--- INFORMATION GIVEN Enclosed Below ---

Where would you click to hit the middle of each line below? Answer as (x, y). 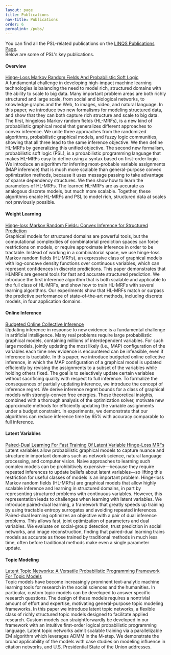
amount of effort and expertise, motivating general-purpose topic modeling (84, 603)
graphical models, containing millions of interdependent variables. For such (84, 341)
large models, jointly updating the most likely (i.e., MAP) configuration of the (85, 346)
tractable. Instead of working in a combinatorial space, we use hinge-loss (82, 252)
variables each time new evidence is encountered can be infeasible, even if (84, 351)
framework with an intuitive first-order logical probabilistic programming (81, 625)
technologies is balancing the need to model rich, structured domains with (83, 88)
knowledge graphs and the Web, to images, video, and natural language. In (84, 105)
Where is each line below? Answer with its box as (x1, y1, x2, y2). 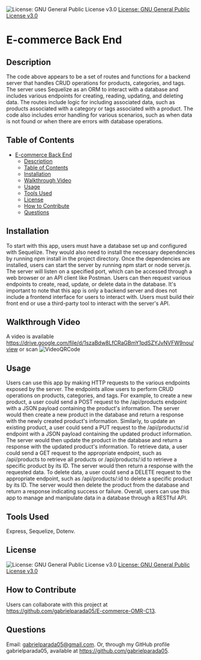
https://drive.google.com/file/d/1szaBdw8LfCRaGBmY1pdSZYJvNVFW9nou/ (6, 339, 194, 347)
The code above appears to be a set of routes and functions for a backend (6, 73, 191, 80)
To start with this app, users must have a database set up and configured (6, 242, 187, 249)
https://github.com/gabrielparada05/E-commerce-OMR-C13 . (6, 607, 157, 614)
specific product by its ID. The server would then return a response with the (6, 462, 193, 469)
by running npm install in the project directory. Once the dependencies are (6, 254, 190, 262)
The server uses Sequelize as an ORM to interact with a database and (6, 86, 179, 93)
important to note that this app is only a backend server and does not (6, 286, 177, 294)
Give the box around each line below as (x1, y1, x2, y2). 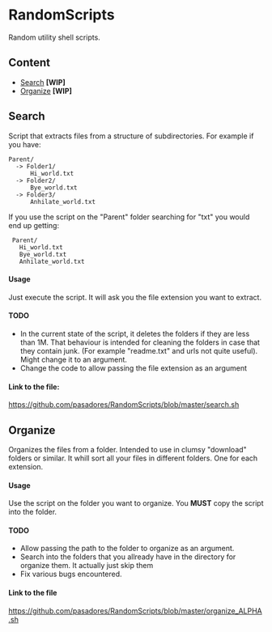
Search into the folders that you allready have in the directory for (19, 552, 236, 562)
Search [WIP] (19, 77, 66, 87)
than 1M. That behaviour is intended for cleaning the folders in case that (19, 337, 261, 347)
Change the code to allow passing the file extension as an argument (19, 363, 247, 373)
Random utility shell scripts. (8, 32, 101, 42)
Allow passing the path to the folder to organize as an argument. (19, 544, 235, 554)
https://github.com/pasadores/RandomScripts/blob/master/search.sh (8, 400, 240, 409)
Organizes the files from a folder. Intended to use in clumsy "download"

--- End of Enclosed INFORMATION GIVEN ---

*THE PROBLEM*: Word for word, restate the lines from the one containing "To start with" through the end of the entries. Do not include pictures.

*EXERCISE RESULT*:
To start with this app, users must have a database set up and configured (6, 242, 187, 249)
https://github.com/gabrielparada05/E-commerce-OMR-C13 . (6, 607, 157, 614)
specific product by its ID. The server would then return a response with the (6, 462, 193, 469)
by running npm install in the project directory. Once the dependencies are (6, 254, 190, 262)
The server uses Sequelize as an ORM to interact with a database and (6, 86, 179, 93)
important to note that this app is only a backend server and does not (6, 286, 177, 294)
Give the box around each line below as (x1, y1, x2, y2). 
Search into the folders that you allready have in the directory for (19, 552, 236, 562)
Search [WIP] (19, 77, 66, 87)
than 1M. That behaviour is intended for cleaning the folders in case that (19, 337, 261, 347)
Change the code to allow passing the file extension as an argument (19, 363, 247, 373)
Random utility shell scripts. (8, 32, 101, 42)
Allow passing the path to the folder to organize as an argument. (19, 544, 235, 554)
https://github.com/pasadores/RandomScripts/blob/master/search.sh (8, 400, 240, 409)
Organizes the files from a folder. Intended to use in clumsy "download"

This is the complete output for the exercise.